Copy the data below exactly, omitting any picture it contains.
(Study material Opens)
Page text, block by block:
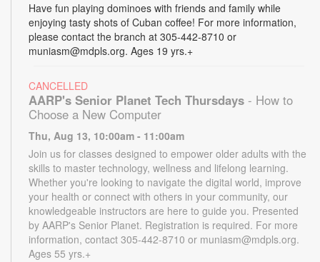
Have fun playing dominoes with friends and family while
enjoying tasty shots of Cuban coffee! For more information,
please contact the branch at 305-442-8710 or
muniasm@mdpls.org. Ages 19 yrs.+
CANCELLED
AARP's Senior Planet Tech Thursdays - How to
Choose a New Computer
Thu, Aug 13, 10:00am - 11:00am
Join us for classes designed to empower older adults with the
skills to master technology, wellness and lifelong learning.
Whether you're looking to navigate the digital world, improve
your health or connect with others in your community, our
knowledgeable instructors are here to guide you. Presented
by AARP's Senior Planet. Registration is required. For more
information, contact 305-442-8710 or muniasm@mdpls.org.
Ages 55 yrs.+
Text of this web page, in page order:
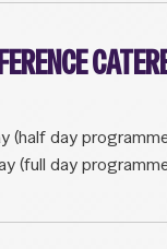
(half day
(full day
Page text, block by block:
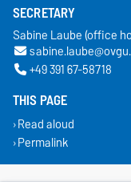
SECRETARY
Sabine Laube (office
+49 391 67-58718
THIS PAGE
Read aloud
Permalink
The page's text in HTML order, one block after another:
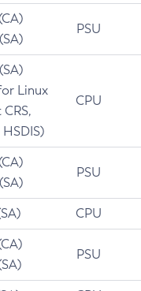
PSU
Linux
CPU
PSU
CPU
PSU
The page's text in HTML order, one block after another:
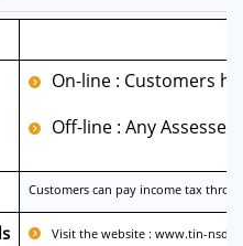
On-line : Customers
Off-line : Any
Customers can pay income tax
Visit the website : www.tin-
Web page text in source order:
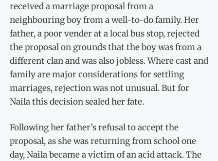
(Study material Closes)
[Response box]:
Page text, block by block:
Have fun playing dominoes with friends and family while
enjoying tasty shots of Cuban coffee! For more information,
please contact the branch at 305-442-8710 or
muniasm@mdpls.org. Ages 19 yrs.+
CANCELLED
AARP's Senior Planet Tech Thursdays - How to
Choose a New Computer
Thu, Aug 13, 10:00am - 11:00am
Join us for classes designed to empower older adults with the
skills to master technology, wellness and lifelong learning.
Whether you're looking to navigate the digital world, improve
your health or connect with others in your community, our
knowledgeable instructors are here to guide you. Presented
by AARP's Senior Planet. Registration is required. For more
information, contact 305-442-8710 or muniasm@mdpls.org.
Ages 55 yrs.+
Text of this web page, in page order:
(half day
(full day
Page text, block by block:
SECRETARY
Sabine Laube (office
+49 391 67-58718
THIS PAGE
Read aloud
Permalink
The page's text in HTML order, one block after another:
PSU
Linux
CPU
PSU
CPU
PSU
The page's text in HTML order, one block after another:
On-line : Customers
Off-line : Any
Customers can pay income tax
Visit the website : www.tin-
Web page text in source order:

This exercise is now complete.